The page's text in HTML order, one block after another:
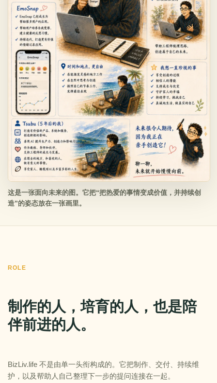
这是一张面向未来的图。它把“把热爱的事情变成价值，并持续创
造”的姿态放在一张画里。
ROLE
制作的人，培育的人，也是陪
伴前进的人。
BizLiv.life 不是由单一头衔构成的。它把制作、交付、持续维
护，以及帮助人自己整理下一步的提问连接在一起。
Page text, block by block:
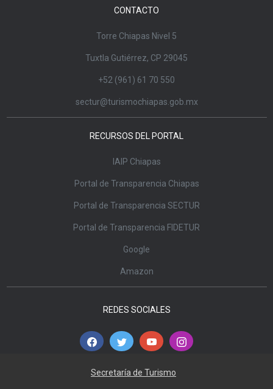
CONTACTO
Torre Chiapas Nivel 5
Tuxtla Gutiérrez, CP 29045
+52 (961) 61 70 550
sectur@turismochiapas.gob.mx
RECURSOS DEL PORTAL
IAIP Chiapas
Portal de Transparencia Chiapas
Portal de Transparencia SECTUR
Portal de Transparencia FIDETUR
Google
Amazon
REDES SOCIALES
Secretaría de Turismo
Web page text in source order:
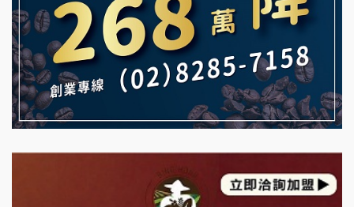
MUSHEN徵SPA美容芳療師
日十。早午食加盟說明會
拾鑶火鍋加盟說明會
TEA TOP加盟說明會
珍好味臭臭鍋加盟說明會
藍象廷泰式火鍋加盟說明會
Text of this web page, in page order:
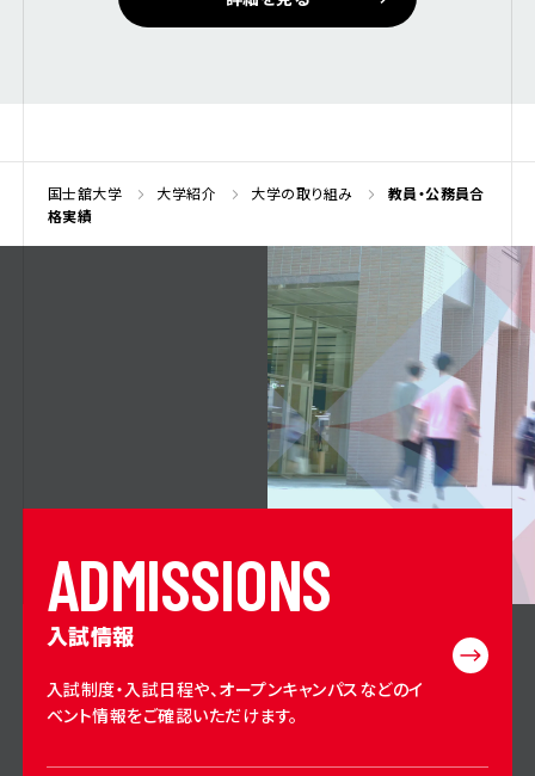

+===+

* PROBLEM DESCRIPTION *
Give again, unchanged, only the lines from the line containing "Page text, block" to the last line of the records above. Pictures do not belong in the copy.

* OUTPUT OF THE TASK *
Page text, block by block:
CONTACTO
Torre Chiapas Nivel 5
Tuxtla Gutiérrez, CP 29045
+52 (961) 61 70 550
sectur@turismochiapas.gob.mx
RECURSOS DEL PORTAL
IAIP Chiapas
Portal de Transparencia Chiapas
Portal de Transparencia SECTUR
Portal de Transparencia FIDETUR
Google
Amazon
REDES SOCIALES
Secretaría de Turismo
Web page text in source order:
MUSHEN徵SPA美容芳療師
日十。早午食加盟說明會
拾鑶火鍋加盟說明會
TEA TOP加盟說明會
珍好味臭臭鍋加盟說明會
藍象廷泰式火鍋加盟說明會
Text of this web page, in page order:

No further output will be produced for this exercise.